Through 20 starts in 2009, Lincecum had amassed an 11–3 record with a 2.30 ERA, 183 strikeouts, four complete games, and two shutouts. Lincecum also had a scoreless inning streak of 29 innings, the third-longest streak since the Giants moved to San Francisco from New York City prior to the 1958 season. On July 27, in a 4–2 win over the Pittsburgh Pirates at AT&T Park, Lincecum pitched a complete game and struck out a career-high 15 batters, the second most in San Francisco history (Schmidt struck out 16 in a 2006 game).

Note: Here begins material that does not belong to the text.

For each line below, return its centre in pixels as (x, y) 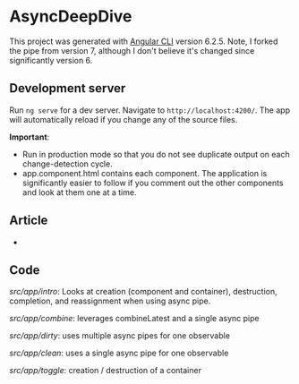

On August 3, Lincecum was named the NL Player of the Week.

Against the Padres on September 8, Lincecum missed a regularly scheduled start for the first time in his major league career, due to back spasms. Lincecum finished the 2009 season with a 15–7 record, 2.48 ERA and 261 strikeouts. Following the season, Lincecum was named the Sporting News NL Pitcher of the Year for the second consecutive year. On November 19, Lincecum was awarded his second consecutive Cy Young Award, narrowly edging out St. Louis Cardinals pitchers Chris Carpenter and Adam Wainwright. In doing so, he became the first pitcher in MLB history to be awarded the Cy Young in each of his first two full seasons. He finished 18th in NL MVP voting.

On November 24, 2009, it was reported that Lincecum would file for a record $23 million in salary arbitration.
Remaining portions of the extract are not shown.